*Your assignment*
After locating the line with "The impl block" in the data that follows, return it and every later line exactly, up to and including the line with "#[ include ( Bar )] [6, 333, 46, 339]".

*Material supplied*

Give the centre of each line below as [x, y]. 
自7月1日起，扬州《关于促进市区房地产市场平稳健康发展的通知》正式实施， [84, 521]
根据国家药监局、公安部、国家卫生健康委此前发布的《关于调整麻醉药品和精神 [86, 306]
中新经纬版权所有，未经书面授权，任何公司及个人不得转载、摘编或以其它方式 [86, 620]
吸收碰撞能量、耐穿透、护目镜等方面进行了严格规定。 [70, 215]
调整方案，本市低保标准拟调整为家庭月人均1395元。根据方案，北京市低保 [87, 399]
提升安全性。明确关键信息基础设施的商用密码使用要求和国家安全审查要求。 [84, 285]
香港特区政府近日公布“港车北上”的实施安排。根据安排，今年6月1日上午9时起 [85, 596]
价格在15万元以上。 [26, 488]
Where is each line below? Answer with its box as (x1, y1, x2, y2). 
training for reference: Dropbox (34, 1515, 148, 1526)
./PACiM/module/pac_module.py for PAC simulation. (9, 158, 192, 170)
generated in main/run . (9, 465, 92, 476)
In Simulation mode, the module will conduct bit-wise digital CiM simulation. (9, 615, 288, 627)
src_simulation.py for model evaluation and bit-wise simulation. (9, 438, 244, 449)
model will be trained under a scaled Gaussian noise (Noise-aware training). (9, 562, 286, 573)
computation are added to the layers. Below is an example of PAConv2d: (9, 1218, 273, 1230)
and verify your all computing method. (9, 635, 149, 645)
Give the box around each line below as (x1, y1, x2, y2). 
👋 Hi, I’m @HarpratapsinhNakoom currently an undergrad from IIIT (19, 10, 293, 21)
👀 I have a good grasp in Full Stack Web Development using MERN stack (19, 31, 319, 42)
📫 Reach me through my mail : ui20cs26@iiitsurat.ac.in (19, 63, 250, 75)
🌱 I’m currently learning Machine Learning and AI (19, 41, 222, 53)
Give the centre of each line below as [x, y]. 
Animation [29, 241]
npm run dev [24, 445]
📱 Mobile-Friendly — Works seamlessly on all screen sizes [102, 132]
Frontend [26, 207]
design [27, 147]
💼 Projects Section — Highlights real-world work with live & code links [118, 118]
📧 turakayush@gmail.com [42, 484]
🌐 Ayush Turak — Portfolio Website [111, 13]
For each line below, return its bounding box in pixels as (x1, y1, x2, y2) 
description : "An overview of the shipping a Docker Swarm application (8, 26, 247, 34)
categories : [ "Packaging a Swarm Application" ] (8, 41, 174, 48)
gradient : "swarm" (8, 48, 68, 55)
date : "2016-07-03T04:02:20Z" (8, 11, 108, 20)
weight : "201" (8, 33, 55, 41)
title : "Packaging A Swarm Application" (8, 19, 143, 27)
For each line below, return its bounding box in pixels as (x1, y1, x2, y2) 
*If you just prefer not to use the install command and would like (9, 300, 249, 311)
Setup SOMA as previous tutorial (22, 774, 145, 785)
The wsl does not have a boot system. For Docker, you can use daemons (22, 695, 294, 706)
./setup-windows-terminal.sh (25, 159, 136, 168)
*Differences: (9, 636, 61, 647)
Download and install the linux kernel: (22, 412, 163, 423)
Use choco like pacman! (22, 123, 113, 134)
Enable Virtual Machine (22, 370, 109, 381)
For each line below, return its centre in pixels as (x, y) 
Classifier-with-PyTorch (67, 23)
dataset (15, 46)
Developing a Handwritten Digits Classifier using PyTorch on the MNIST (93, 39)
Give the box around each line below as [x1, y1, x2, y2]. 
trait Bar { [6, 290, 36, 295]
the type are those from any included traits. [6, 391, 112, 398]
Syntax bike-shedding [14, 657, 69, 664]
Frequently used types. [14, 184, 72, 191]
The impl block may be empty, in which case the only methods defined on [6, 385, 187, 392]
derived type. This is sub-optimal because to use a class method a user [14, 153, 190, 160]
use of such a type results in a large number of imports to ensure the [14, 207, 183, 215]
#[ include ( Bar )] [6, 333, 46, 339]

* * *

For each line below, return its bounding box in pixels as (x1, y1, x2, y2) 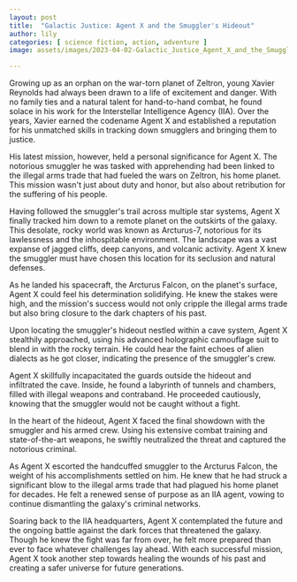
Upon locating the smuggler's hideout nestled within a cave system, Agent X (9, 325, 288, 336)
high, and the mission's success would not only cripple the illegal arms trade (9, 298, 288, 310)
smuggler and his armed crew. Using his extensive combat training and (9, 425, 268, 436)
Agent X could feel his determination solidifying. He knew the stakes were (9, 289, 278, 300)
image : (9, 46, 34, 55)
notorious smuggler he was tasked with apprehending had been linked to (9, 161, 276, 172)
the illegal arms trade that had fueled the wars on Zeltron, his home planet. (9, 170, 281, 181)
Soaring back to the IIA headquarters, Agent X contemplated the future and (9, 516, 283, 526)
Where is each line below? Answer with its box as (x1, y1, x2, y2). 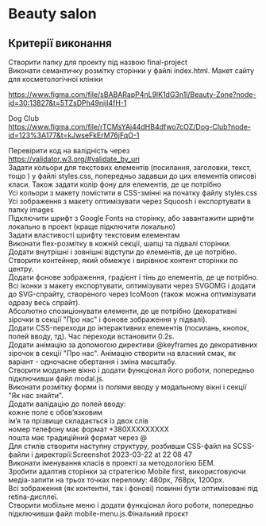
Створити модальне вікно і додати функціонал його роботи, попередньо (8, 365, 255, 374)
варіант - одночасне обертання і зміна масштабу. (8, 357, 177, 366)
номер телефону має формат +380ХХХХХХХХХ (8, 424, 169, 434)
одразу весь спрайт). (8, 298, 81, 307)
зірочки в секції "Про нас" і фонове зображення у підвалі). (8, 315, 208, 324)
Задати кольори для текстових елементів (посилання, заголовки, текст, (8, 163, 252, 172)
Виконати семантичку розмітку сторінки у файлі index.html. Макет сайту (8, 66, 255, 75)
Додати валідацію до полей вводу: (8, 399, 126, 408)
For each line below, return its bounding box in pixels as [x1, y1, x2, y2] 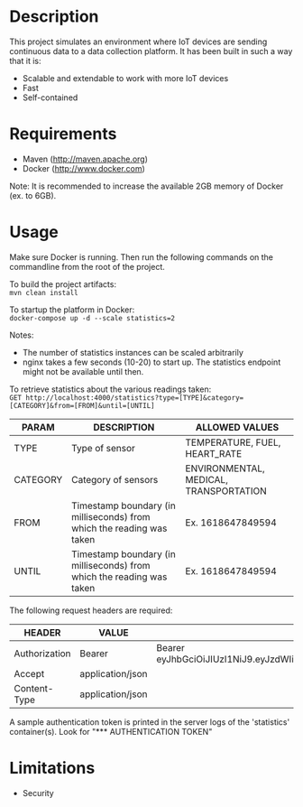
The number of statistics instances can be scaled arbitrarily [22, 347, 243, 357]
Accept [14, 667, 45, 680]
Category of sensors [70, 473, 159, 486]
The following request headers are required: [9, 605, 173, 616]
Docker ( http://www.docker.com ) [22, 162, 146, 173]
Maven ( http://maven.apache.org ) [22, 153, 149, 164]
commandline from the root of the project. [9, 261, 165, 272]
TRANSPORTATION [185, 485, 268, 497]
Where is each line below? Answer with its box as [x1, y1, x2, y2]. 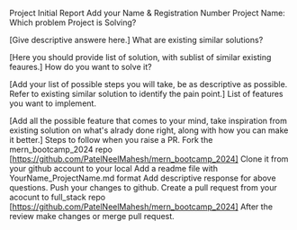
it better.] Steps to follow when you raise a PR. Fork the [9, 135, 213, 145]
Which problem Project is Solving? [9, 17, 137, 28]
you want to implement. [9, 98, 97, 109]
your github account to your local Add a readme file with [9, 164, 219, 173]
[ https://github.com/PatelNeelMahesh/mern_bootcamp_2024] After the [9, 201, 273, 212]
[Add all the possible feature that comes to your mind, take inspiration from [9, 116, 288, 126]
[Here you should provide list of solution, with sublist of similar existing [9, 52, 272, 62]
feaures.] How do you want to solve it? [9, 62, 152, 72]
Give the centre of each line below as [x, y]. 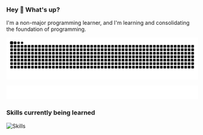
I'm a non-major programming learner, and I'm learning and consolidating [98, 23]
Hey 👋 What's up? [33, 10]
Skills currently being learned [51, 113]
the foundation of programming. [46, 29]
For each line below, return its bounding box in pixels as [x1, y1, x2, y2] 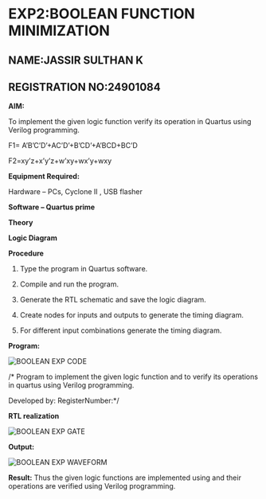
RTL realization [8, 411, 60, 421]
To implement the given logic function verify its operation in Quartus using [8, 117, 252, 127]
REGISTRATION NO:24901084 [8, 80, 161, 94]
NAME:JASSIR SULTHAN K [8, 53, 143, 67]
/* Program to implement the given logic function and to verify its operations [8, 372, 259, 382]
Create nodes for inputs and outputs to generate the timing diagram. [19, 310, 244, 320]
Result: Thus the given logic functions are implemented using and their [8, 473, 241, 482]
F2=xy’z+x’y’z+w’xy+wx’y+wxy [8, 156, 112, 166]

---

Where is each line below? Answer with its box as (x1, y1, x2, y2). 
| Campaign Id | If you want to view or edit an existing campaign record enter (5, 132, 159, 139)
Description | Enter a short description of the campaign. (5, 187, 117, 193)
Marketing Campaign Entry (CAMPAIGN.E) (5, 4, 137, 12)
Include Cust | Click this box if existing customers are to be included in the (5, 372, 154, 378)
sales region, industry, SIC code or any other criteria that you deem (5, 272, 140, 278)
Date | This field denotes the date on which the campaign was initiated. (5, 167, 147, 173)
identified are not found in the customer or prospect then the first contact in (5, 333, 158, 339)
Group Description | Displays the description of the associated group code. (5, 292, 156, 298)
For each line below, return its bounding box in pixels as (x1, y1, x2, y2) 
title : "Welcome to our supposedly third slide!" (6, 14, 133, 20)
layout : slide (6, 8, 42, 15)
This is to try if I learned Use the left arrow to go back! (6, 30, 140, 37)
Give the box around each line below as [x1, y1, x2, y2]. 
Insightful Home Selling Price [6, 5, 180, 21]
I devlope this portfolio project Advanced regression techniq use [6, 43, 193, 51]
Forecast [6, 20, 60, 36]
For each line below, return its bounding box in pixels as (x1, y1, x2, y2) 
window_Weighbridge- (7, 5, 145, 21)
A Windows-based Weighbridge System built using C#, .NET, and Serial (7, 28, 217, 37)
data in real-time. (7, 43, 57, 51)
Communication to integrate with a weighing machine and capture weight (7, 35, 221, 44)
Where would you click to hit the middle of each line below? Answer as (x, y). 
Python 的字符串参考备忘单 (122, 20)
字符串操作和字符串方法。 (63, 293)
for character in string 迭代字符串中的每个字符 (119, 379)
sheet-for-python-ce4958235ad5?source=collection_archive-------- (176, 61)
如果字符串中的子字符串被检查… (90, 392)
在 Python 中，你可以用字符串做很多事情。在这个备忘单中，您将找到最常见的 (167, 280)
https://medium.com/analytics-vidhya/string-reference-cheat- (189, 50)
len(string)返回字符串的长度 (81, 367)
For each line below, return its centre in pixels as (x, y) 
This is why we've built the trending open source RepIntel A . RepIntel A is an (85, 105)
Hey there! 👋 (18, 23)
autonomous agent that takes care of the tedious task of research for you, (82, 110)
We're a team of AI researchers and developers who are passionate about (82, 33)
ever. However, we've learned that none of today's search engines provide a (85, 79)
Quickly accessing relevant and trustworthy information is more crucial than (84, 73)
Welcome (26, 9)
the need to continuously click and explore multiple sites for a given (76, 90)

*Answer to this exercise*
The impl block may be empty, in which case the only methods defined on [6, 385, 187, 392]
derived type. This is sub-optimal because to use a class method a user [14, 153, 190, 160]
use of such a type results in a large number of imports to ensure the [14, 207, 183, 215]
#[ include ( Bar )] [6, 333, 46, 339]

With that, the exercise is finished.